If you really want to make a dual boot system robust then any OS that is not running should be hidden from the one that is running and a boot manager (like Grub4DOS or GRUB) should be used to switch between them. Then each OS can be independently deleted and restored with no effect on any other OS. Again, that's another issue and it still does not explain why your Vista restore attempt failed, but at least you know how to fix it should it happen again.

Earthling
April 23rd, 2008, 10:08 AM
Mark:

What I have been doing this morning is repeating the process in the other thread to see if it replicates. I have used TI 11 to create a full disk image, and simply restored it booting from the VistaPE CD.

Once again XP has restored successfully, as have the other partitions except for Vista. Vista looks as if it's booting normally, but when it gets to selecting a user it goes haywire. I have checked the state of the BCD and the drive letters have been changed about.

I am not confident I understand bcdedit well enough yet to correct things that way, so again I have used Ghost in XP to restore Vista and that is OK.

So you are right, ATI simply can't handle a dual-boot situation set up the Microsoft way, not if it contains Vista anyway.

I think we can leave it there, but for a programme whose only purpose is backup it's not very clever is it?

K0LO
April 23rd, 2008, 10:32 AM
Earthling:

Then that is a different issue; one where Windows reassigns drive letters when rebooting. If you were able to boot into Vista then the BCD is OK. If, when booting into Vista, you were unable to start your existing user profile then that is caused by the drive letter of the Vista partition changing. That's another problem that can crop up with a multiboot disk when the different operating systems can see each other's partitions.

Apparently Ghost can work around this by itself.

This might work. Before restoring the Vista partition, use DD 10 to hide the XP partition. Then restore only the Vista partition. Reboot with XP still hidden. Vista should assign itself the drive letter C. Then unhide the XP partition and reboot.

Earthling
April 23rd, 2008, 11:33 AM
It's becoming quite clear that I cannot successfully restore the Vista partition with ATI 11, not so long as I have this Microsoft dual boot setup anyway. If I want to be certain of it working I shall just have to continue using Ghost from XP.

It's very disappointing.

But thanks for your efforts again. :)

K0LO
April 23rd, 2008, 12:17 PM
Earthling:

Seems to be so. Here is the part that still confuses me.

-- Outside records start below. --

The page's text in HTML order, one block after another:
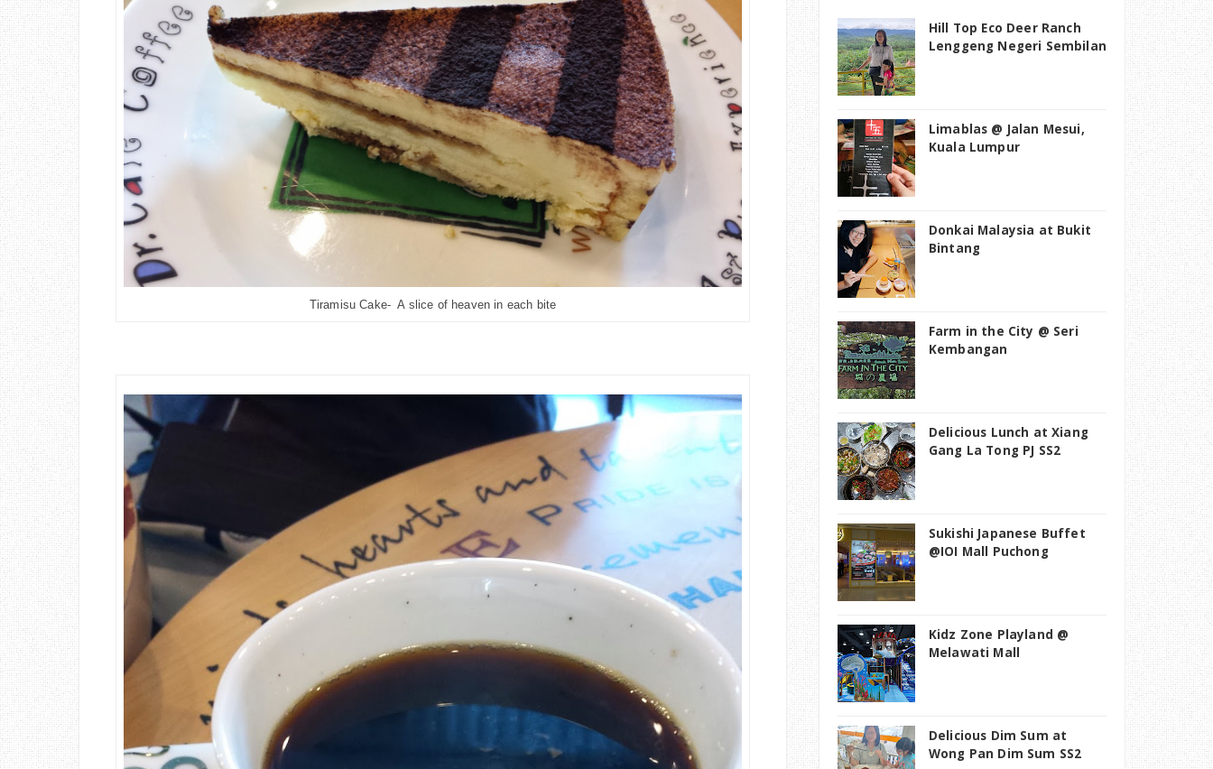
Tiramisu Cake- A slice of heaven in each bite
Hill Top Eco Deer Ranch
Lenggeng Negeri Sembilan
Limablas @ Jalan Mesui,
Kuala Lumpur
Donkai Malaysia at Bukit
Bintang
Farm in the City @ Seri
Kembangan
Delicious Lunch at Xiang
Gang La Tong PJ SS2
Sukishi Japanese Buffet
@IOI Mall Puchong
Kidz Zone Playland @
Melawati Mall
Delicious Dim Sum at
Wong Pan Dim Sum SS2

There should be a persistent entry in the Vista registry that identifies the Vista partition's GUID as belonging to the drive letter C. When restored and Windows boots it should assign C as the drive letter of the Vista partition.

If it does not then it means that the Vista partition GUID got changed. I think we've ruled out a change caused by relocating the partition to 63-sector offset because you had that offset to begin with and you're restoring to the same location, and the BCD does boot Vista. That leaves only my hypothetical "TI 11 is monkeying around with something to avoid a BCD repair" theory. It must force a GUID change and then copy this change to the BCD but leave the registry's MountedDevices key alone.

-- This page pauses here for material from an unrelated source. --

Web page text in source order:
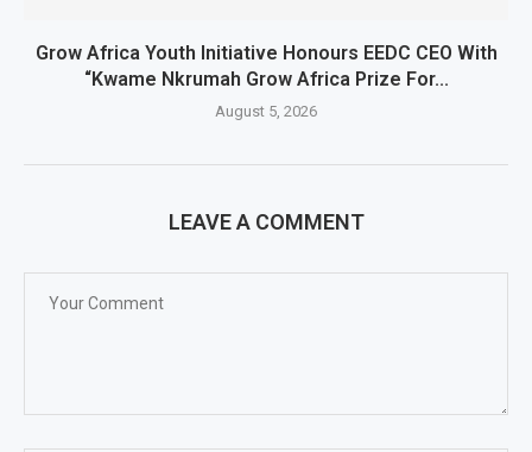
Grow Africa Youth Initiative Honours EEDC CEO With
“Kwame Nkrumah Grow Africa Prize For...
August 5, 2026
LEAVE A COMMENT

If so this is another bad idea on the order of the way TI 10 changes locations in the partition table in order to avoid the need to edit boot.ini for Windows XP. I note that Acronis fixed this in TI 11. Perhaps they will rethink the Vista algorithm and fix it in TI 12.

I can understand wanting to stick with Ghost because it just works for you. However, if you ever want to restore your Vista partition with TI then this procedure should do it:

1. Boot to VistaPE. Start DD 10 and hide the XP partition.
2. Start TI and restore the Vista partition.
3. Reboot the machine into Vista
4. Confirm that Vista restored properly, then start DD 10 in Vista.
5. Unhide the XP partition

I'm fairly certain that this will work for you.

MudCrab
April 23rd, 2008, 12:37 PM
-{ Quote: "What I have been doing this morning is repeating the process in the other thread to see if it replicates. I have used TI 11 to create a full disk image, and simply restored it booting from the VistaPE CD." }-
In doing it this way, you are also "repeating" the problem. You are taking a system that works (your Ghost image) and creating a TI Full Disk Image backup. Then just restoring the Vista partition. You should get the same results every time.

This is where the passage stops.